Kebijakan dan Regulasi yang Sedang Digarap
- ▶️Kementerian Ketenagakerjaan tengah menyusun Peraturan Menteri (Permenaker)khusus mengenai alih daya sebagai tindak lanjut arahan Presiden terkait outsourcing pada May Day 2025. (Antara News)
- ▶️Putusan Mahkamah Konstitusi No. 168/PUU-XXI/2023 pada 31 Oktober 2024 menjadi dasar hukum untuk membatasi jenis pekerjaan yang diperbolehkan untuk outsourcing. Namun, regulasi pelaksana yang tegas khususnya terkait definisi core dan non-core job masih dalam proses penyusunan. (law)

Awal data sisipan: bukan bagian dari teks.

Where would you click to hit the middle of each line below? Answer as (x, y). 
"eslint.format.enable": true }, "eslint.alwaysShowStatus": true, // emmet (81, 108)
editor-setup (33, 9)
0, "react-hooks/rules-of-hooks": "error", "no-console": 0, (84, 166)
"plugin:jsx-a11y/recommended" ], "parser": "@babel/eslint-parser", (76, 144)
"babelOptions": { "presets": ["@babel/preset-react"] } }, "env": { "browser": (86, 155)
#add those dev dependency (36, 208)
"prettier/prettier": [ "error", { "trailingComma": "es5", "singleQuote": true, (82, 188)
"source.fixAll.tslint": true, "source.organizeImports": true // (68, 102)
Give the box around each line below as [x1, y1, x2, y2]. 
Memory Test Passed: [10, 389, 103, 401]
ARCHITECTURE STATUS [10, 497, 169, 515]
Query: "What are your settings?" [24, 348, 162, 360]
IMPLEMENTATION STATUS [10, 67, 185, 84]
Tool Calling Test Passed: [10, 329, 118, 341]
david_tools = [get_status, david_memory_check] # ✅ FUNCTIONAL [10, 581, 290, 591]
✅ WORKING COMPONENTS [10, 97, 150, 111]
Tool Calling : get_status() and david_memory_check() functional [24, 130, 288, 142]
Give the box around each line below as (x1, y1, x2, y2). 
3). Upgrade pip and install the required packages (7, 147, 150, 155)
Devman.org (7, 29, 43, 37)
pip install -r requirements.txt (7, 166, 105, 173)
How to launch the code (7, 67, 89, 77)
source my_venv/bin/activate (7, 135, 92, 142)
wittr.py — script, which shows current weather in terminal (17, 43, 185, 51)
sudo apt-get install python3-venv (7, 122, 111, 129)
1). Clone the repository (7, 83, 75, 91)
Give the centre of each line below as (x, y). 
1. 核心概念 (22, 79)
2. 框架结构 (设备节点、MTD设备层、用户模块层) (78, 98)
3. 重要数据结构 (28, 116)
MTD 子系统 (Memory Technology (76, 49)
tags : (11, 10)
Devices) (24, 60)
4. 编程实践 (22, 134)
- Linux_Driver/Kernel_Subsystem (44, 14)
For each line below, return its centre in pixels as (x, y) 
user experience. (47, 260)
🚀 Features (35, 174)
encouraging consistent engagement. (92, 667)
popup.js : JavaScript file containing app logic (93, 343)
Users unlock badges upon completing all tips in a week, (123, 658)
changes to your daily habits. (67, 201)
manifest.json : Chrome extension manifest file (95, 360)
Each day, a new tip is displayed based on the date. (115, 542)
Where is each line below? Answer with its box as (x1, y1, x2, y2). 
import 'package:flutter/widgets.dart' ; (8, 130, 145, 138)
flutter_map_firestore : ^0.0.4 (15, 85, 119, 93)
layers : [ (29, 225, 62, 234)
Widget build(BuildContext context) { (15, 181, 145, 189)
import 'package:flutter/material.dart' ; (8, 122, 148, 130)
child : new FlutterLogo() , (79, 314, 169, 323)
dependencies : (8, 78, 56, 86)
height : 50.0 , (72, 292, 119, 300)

Rekomendasi: Membangun Outsourcing yang Berkelanjutan dan Berkeadilan
Agar outsourcing di sektor manufaktur tidak menjadi sumber ketidakadilan dan ketidakstabilan sosial, berikut beberapa langkah strategis yang perlu dipertimbangkan:
1. Peraturan Pelaksana yang Jelas
Regulasi harus merinci mana pekerjaan inti yang tidak boleh dialihdayakan (core business), mana yang boleh (non-core), dan standar minimal kontrak, hak-hak pekerja, jaminan sosial.
2. Kontrak Kerja Tertulis dan Pengakuan Status
Semua pekerja outsourcing harus memiliki kontrak jelas, durasi yang transparan, upah yang adil sesuai standar upah minimum, dan akses ke fasilitas yang sama seperti pekerja tetap bila melakukan pekerjaan setara.

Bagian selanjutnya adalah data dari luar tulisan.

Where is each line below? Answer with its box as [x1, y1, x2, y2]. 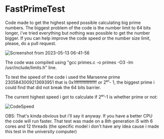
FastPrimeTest [5, 3, 65, 15]
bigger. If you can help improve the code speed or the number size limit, [5, 35, 151, 41]
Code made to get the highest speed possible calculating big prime [5, 20, 141, 25]
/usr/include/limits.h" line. [5, 65, 57, 70]
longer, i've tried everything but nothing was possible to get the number [5, 30, 150, 36]
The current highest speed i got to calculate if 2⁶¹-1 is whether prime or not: [5, 94, 158, 100]
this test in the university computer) [5, 128, 77, 134]
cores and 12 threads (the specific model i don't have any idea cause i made [5, 123, 160, 129]
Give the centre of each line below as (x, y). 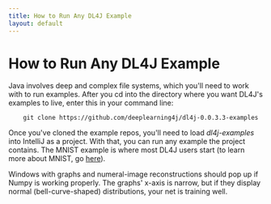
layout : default (36, 23)
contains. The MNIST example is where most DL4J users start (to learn (127, 150)
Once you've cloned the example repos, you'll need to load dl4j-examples (131, 133)
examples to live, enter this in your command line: (91, 103)
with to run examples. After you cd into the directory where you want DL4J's (135, 95)
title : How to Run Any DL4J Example (70, 16)
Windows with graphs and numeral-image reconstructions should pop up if (133, 174)
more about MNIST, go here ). (57, 159)
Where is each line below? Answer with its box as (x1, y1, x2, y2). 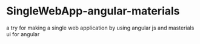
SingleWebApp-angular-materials (6, 4, 180, 18)
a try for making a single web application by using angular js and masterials (6, 24, 195, 31)
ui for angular (6, 30, 40, 37)
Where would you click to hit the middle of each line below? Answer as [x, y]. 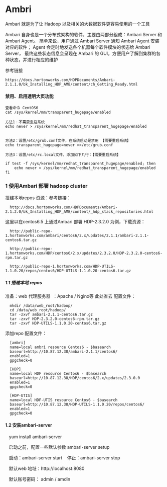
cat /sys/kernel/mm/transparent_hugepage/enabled [58, 112]
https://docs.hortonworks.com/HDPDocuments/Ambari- [60, 80]
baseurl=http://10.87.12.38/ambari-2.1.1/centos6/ [64, 352]
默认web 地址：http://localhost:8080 [47, 468]
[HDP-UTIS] [21, 396]
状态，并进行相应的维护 [34, 59]
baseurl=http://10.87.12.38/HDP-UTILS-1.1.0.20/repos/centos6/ [77, 404]
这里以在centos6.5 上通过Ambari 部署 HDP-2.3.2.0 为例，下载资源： [75, 222]
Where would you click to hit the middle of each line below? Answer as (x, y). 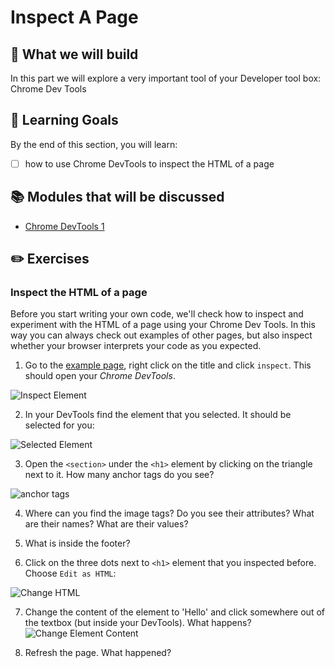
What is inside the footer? (77, 543)
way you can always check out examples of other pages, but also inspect (161, 335)
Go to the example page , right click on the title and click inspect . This (168, 365)
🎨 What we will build (74, 54)
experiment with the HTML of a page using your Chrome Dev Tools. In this (163, 325)
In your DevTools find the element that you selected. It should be (158, 415)
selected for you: (59, 425)
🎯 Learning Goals (64, 120)
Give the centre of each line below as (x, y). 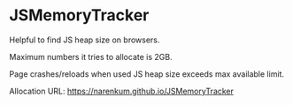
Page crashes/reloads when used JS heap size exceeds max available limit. (147, 74)
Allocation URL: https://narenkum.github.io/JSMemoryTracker (122, 91)
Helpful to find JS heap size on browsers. (85, 40)
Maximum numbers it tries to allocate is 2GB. (91, 56)
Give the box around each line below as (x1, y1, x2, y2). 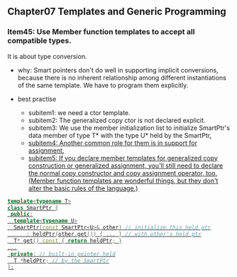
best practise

3. Pengawasan dan Penegakan Hukum
Pemerintah pusat melalui Kemenaker, serta pemerintah daerah dan dinas ketenagakerjaan, perlu memperkuat inspeksi, audit, dan pemberian sanksi bagi perusahaan dan penyedia jasa outsourcing yang melanggar peraturan.
4. Skema Transisi dan Proteksi Sosial
Bila ada perubahan regulasi (misalnya pembatasan outsourcing), harus ada skema transisi pelatihan ulang, jaminan sosial sementara, dukungan usaha mikro atau alternatif kerja agar pekerja tidak langsung terdampak secara negatif.

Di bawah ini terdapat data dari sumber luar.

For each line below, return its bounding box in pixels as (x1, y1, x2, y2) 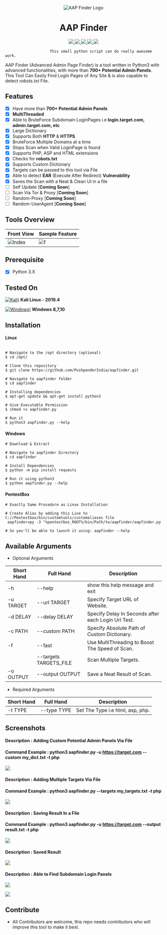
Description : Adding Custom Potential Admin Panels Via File (5, 738, 133, 744)
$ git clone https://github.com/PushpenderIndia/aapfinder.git (5, 368, 139, 373)
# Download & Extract (5, 441, 50, 447)
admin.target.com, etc (12, 122, 60, 128)
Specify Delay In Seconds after (86, 610, 160, 617)
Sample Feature (39, 230, 77, 237)
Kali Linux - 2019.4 (20, 297, 60, 303)
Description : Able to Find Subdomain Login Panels (5, 871, 112, 877)
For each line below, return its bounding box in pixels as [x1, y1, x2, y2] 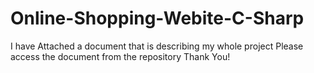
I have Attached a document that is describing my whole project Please [10, 40, 304, 52]
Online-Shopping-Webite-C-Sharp [10, 7, 305, 30]
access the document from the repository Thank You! [10, 50, 231, 62]
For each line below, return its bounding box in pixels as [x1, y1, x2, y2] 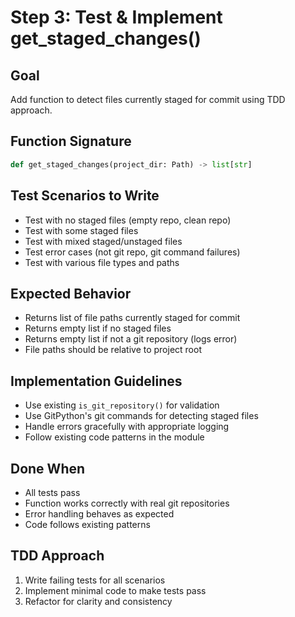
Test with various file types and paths [24, 256, 180, 268]
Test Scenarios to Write [10, 187, 160, 205]
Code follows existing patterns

5. Peningkatan Kompetensi Kerja
Melalui pendidikan vokasi, pelatihan teknis, sertifikasi industri, agar pekerja outsourcing memiliki kesempatan naik jabatan atau menjadi pekerja tetap di masa depan.
6. Dialog Antar Pemangku Kepentingan
Pemerintah, pengusaha, serikat pekerja, akademisi, dan masyarakat sipil harus dilibatkan dalam penyusunan regulasi agar kebijakan yang dihasilkan realistis, adil, dan aplikatif.
Outsourcing di sektor manufaktur Indonesia berada di simpang jalan. Di satu sisi, ia merupakan alat vital untuk menjaga daya saing industri, fleksibilitas operasional, dan penyerapan tenaga kerja dalam kondisi yang dinamis. Di sisi lain, praktik yang tak terkendali bisa menciptakan ketidakadilan kerja, kerentanan sosial, dan erosi kualitas pekerjaan. Kunci ke depan bukanlah menghapus outsourcing secara langsung, melainkan mengelolanya dengan bijak dan manusiawi mewujudkan kerangka hukum dan kebijakan yang menyeimbangkan antara kebutuhan ekonomi dan perlindungan pekerja. Hanya dengan demikian dapat tercapai sistem yang produktif sekaligus adil, yang mendukung visi Indonesia maju dan sejahtera.